В другом письме он высказывался еще решительнее: «В скором времени произойдет
реформа газет, ибо очень глупо иметь газеты, с которыми связываются все неудобства
свободы печати без ее преимуществ... Скажите редакторам, что вы не будете обращать
внимания на их маленькие статьи, что вопрос времени состоит не в том, чтобы не быть
дурным органом, но в том, чтобы быть вполне хорошим, ибо нельзя им дозволить
пользоваться хорошими доходами и не только не оказывать услуг, но еще, наоборот,
вредить».
Когда в некоторых газетах появились статьи с преувеличением расходов по
содержанию императорского двора, Наполеон писал Фуше: «Дайте понять редакторам
газет... что я никогда не потерплю, чтобы мои газеты говорили и действовали против
моих интересов, что редакторы могут выпускать ядовитые статейки, но пусть они знают,
что в одно прекрасное утро им зажмут рты». Это зажимание ртов практиковалось не
только в отношении газетчиков, но и ученых учреждений. Узнав, например, что члены
Академии решили заняться деятельностью Мирабо, Наполеон писал: «Когда же мы
станем благоразумны. Когда мы воодушевимся испытанной христианской любовью? И
когда, в особенности, каждый будет благоразумно оставаться в пределах своих
обязанностей? Что имеет общего Французская Академия с политикой? Не более того, что
грамматические правила по отношению к военному искусству...»
Императора возмущали исторические темы еще более отдаленного времени, чем
деятельность графа Мирабо. Вот какой тирадой разразился он по поводу статьи «Citoyen
Francais» о Варфоломеевской ночи: «Эта гнусная газета, по-видимому, только и делает,
что упивается кровью. Уже целую неделю она занимает нас Варфоломеевской ночью.

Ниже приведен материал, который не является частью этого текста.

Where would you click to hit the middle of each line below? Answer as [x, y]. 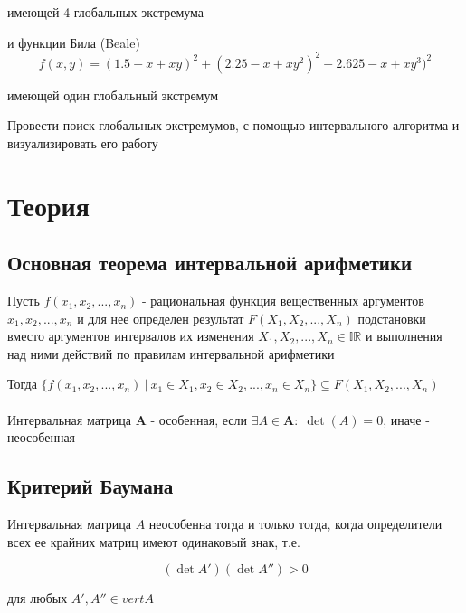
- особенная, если [199, 419]
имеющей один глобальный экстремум [113, 94]
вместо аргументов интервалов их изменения [131, 336]
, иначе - [406, 419]
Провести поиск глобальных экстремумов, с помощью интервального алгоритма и [233, 125]
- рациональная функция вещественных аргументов [283, 301]
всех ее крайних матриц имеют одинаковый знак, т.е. [154, 541]
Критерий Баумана [90, 486]
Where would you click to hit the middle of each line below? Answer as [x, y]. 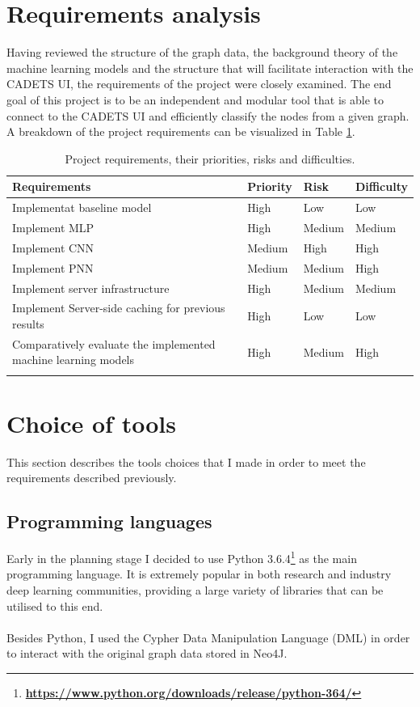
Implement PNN [53, 267]
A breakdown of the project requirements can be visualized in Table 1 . [181, 131]
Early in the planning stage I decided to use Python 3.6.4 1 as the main [182, 557]
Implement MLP [53, 227]
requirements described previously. [92, 478]
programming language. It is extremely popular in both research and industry [199, 574]
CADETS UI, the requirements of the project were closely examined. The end [199, 84]
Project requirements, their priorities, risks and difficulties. [210, 158]
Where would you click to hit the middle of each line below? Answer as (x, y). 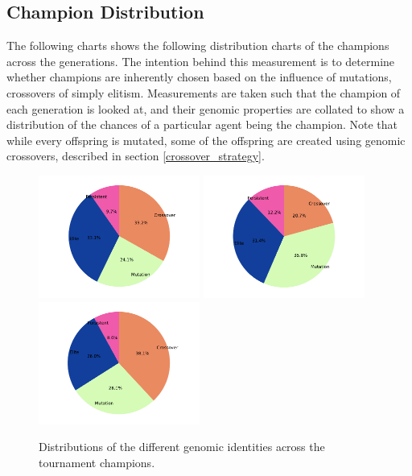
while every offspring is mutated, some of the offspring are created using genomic (206, 140)
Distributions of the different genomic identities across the (182, 447)
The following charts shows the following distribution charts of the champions (198, 46)
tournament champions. (97, 462)
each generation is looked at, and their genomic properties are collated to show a (206, 108)
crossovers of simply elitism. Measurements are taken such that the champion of (204, 92)
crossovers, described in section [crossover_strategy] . (136, 156)
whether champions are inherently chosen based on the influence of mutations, (199, 77)
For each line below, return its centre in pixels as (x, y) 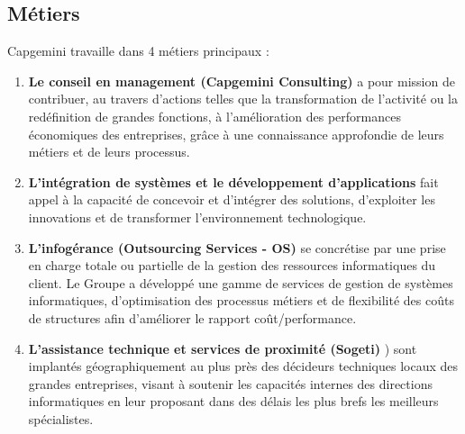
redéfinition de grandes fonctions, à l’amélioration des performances (214, 116)
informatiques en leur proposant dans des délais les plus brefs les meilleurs (233, 401)
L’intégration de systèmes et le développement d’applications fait (233, 181)
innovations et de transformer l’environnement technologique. (197, 217)
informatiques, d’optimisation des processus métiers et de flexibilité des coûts (241, 300)
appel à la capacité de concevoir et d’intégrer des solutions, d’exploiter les (232, 199)
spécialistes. (61, 418)
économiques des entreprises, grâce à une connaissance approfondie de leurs (236, 134)

Каков ее редактор? С каким наслаждением этот несчастный смакует преступления и
ошибки наших отцов. Мое желание — чтобы этому был положен конец. Перемените
руководителя этой газеты или закройте ее». В ответ на это послание Фуше уведомлял
Наполеона, что «данное газетам направление произвело на большинство их действие,
благоприятное видам Вашего Величества и благу государства».

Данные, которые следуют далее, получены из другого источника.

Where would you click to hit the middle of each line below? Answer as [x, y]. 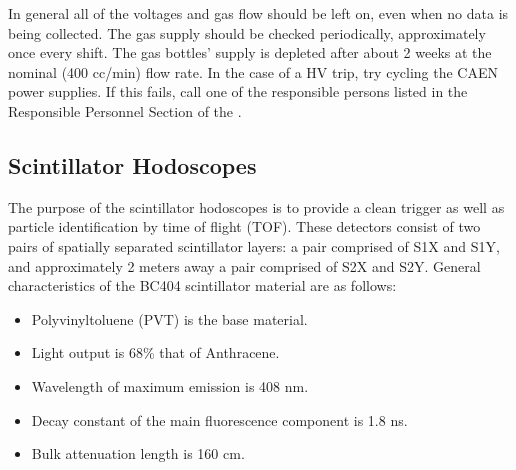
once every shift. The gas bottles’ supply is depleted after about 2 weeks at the [250, 52]
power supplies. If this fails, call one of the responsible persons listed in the [238, 91]
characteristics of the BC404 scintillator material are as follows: [202, 285]
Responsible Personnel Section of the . [125, 110]
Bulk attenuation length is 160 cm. [138, 453]
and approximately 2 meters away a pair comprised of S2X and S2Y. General [244, 265]
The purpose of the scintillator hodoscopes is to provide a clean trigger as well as [256, 206]
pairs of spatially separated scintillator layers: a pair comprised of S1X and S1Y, [254, 245]

Одним из первых почувствовал на себе политику намордника «Journal des Débats». В
апреле 1805 г. к этому журналу был приставлен цензор, которому Фуше говорил: «При
первой неприятной статье я закрою этот журнал». В мае 1805 г. Наполеон писал Фивье:
«Заглавие "Journal des Débats" неприлично, оно напоминает революцию. Было бы лучше
назвать его "Journal de l'Empire" или как-нибудь в этом роде». Вскоре журнал был
переименован по указанию императора. В 1805 г. 29 октября редакция этого журнала
была обязана отдавать
3
/
12
своих доходов правительству. Эта частная мера, этот
узаконенный грабеж не замедлил стать общим правилом, причем, согласно выраженной
7 августа 1805 г. воле императора, вычет должен был определяться сообразно
доходности издания, а фактически все зависело от усмотрения министра внутренних дел.

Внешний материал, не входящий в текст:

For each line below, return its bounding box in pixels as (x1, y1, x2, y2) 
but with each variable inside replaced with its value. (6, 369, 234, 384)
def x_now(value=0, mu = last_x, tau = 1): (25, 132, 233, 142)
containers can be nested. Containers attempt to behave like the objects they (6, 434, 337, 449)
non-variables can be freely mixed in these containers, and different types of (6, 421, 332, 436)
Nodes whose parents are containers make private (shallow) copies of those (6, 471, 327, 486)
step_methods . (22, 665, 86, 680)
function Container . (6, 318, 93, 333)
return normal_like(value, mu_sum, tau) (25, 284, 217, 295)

Чтобы скрыть истинную цель подобного обложения газет, император распорядился из
собираемых таким образом сумм образовать фонд для выдачи пособий и пенсий
литераторам. Нетрудно догадаться, что это был фонд рептилий. По замечанию Авенеля,
«газеты могли писать все, что им дозволял цензор, который каждое утро ходил к
министру полиции за приказаниями. Газеты набирались и печатались так скоро, что к
семи или восьми часам вечера министр уже получал номер, который должен был
появиться на другой день утром». Провинциальная пресса была совершенно подавлена.
Это можно видеть из того, например, что в циркуляре министра от 6 ноября 1807 г.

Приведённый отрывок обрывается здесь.